Ministero della Cultura - MIC-Direzione generale archivi

Servizio Archivistico Nazionale

Archivi d'impresa

1861 - 1896: Prima dell'industria

Gruppo di operaie della Pirelli, 1883 (Fondazione Pirelli).

 
 

Un Paese agricolo
Nella visione dei contemporanei, il modello economico al quale deve attenersi la Nazione è quello di un’Italia agricola ed esportatrice dei prodotti del suolo. Un modello con radici profonde, che si era delineato alla fine del XVII secolo quando, per riprendere l’affermazione di un grande storico economico, Carlo Cipolla, «l’Italia aveva iniziato la sua carriera di Paese sottosviluppato d’Europa». All’indomani dell’unificazione, non sorprende udire in Parlamento dichiarazioni di questo tenore: «il clima, l’aria, il sole, le campagne d’Italia non ci permetteranno mai di diventare eminentemente industriali come gli inglesi e i francesi». L’evoluzione del sistema economico internazionale sconvolge però questo equilibrio. Il profondo cambiamento nei trasporti – con l’avvento della ferrovia e della navigazione a vapore – provoca l’inondazione dei mercati europei con grani americani e russi, olio e frutta di aree semitropicali, seterie indiane e giapponesi. Per le esportazioni italiane è il tracollo; le importazioni del maggior cespite dell’agricoltura nazionale, il grano, passano dal 1,5 milioni di quintali del 1880 a 10 milioni del 1887, con una contrazione del prezzo del 30%. Il valore della produzione agricola e zootecnica scende da 28 miliardi a 26 miliardi (in lire 1938) fra 1880 e 1887.

 

Gli industriali e il protezionismo
È questa prima “globalizzazione” che rende anche la proprietà terriera sensibile al protezionismo. Con sempre maggiore insistenza chiedono in quegli anni una protezione doganale i gruppi di imprenditori industriali, dopo la prima, moderata tariffa ottenuta nel 1878 soprattutto a difesa del settore tessile. Il grande laniere di Schio, Alessandro Rossi, è fra i più impegnati e convincenti su questo terreno. Negli anni seguenti alla prima tariffa protezionistica vengono emessi diversi provvedimenti a favore dell’industria, come quello del 1879, che favorisce le imprese meccaniche italiane nelle forniture ferroviarie in forte espansione, e le successive leggi emanate dal 1885 per il settore navale, che privilegiano armatori acquirenti di navi costruite nei cantieri italiani, a loro volta indotti a rifornirsi di semilavorati siderurgici presso stabilimenti nazionali. La politica doganale varata con la tariffa generale del 1887 mira infine a proteggere gli interessi agrari (dazio sulle importazioni di frumento) e le produzioni industriali, in particolare i settori cotoniero e siderurgico.

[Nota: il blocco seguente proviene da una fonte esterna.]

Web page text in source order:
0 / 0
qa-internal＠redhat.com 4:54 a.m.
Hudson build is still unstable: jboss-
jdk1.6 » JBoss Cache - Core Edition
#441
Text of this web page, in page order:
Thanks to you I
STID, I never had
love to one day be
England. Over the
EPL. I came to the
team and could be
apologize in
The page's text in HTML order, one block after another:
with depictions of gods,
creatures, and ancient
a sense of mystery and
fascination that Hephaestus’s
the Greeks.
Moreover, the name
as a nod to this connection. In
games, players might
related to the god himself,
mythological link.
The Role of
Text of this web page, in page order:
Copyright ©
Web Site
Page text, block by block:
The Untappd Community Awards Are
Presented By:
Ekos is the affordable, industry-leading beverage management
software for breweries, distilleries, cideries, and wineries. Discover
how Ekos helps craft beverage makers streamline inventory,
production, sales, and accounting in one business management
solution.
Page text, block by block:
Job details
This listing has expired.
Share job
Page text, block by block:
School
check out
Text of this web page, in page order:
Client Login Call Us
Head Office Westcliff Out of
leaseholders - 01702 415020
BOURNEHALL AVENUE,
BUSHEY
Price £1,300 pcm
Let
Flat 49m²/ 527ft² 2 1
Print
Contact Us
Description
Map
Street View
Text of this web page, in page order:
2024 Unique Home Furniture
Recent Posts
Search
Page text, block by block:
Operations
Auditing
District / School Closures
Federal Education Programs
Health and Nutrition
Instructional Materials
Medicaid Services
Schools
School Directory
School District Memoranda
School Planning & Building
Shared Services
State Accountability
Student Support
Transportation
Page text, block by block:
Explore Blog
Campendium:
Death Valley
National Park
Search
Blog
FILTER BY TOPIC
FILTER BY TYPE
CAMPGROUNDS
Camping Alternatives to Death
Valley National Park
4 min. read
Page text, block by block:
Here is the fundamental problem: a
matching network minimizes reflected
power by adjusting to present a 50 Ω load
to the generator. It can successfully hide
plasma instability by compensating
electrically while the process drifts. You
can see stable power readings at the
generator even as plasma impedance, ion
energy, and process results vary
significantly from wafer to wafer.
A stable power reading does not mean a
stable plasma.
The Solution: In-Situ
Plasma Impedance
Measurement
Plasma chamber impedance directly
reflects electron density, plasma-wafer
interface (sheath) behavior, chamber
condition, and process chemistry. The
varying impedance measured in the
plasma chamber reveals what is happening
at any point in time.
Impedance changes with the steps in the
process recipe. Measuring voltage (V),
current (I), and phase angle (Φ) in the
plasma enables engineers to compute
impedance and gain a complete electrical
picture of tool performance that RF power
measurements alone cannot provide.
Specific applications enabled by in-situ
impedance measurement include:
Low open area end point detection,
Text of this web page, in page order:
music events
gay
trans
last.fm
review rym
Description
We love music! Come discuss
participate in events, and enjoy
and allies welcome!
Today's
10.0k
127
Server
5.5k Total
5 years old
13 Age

La "prima mano di vernice industriale"
È in questo clima che, sotto l’egida del Ministro della Marina, Benedetto Brin, viene fondata, nel marzo del 1884, la Società degli altiforni, acciaierie e fonderie di Terni, per produrre l’acciaio necessario alla corazzatura delle navi da guerra. Lo Stato, pur molto interessato all’impresa, che sostiene con commesse, sovvenzioni, protezioni doganali, non è in grado di gestirla autonomamente per mancanza di risorse tecnico-manageriali; la affida quindi a un imprenditore privato, Vincenzo Stefano Breda, già a capo di una grande impresa attiva nell’ambito delle costruzioni su commessa pubblica, la Società veneta. Quando, tre anni più tardi, la Terni, per una serie di errori imprenditoriali è sull’orlo del fallimento, il Governo interviene a salvarla, ordinando agli istituti di emissione di creare nuova carta moneta. La procedura seguita è quella di un vero e proprio salvataggio: l’esordio della Terni rappresenta un episodio di grande importanza nella storia dell’industria italiana, in quanto dimostra che un’impresa ritenuta strategica dalla classe dirigente nazionale manca di una libertà fondamentale in un ambiente capitalistico, quella di fallire. Alla fine del periodo la Terni è certamente una delle maggiori imprese italiane, con l’Ansaldo di Genova e qualche grande stabilimento tessile lombardo. Alla fine dell’Ottocento si può parlare per l’Italia di una “prima mano di vernice industriale”: si tratta di un tessuto fragile, in equilibrio instabile, che le ricorrenti crisi rischiano di compromettere. L’industria italiana è formata da “isole” in un mare contadino.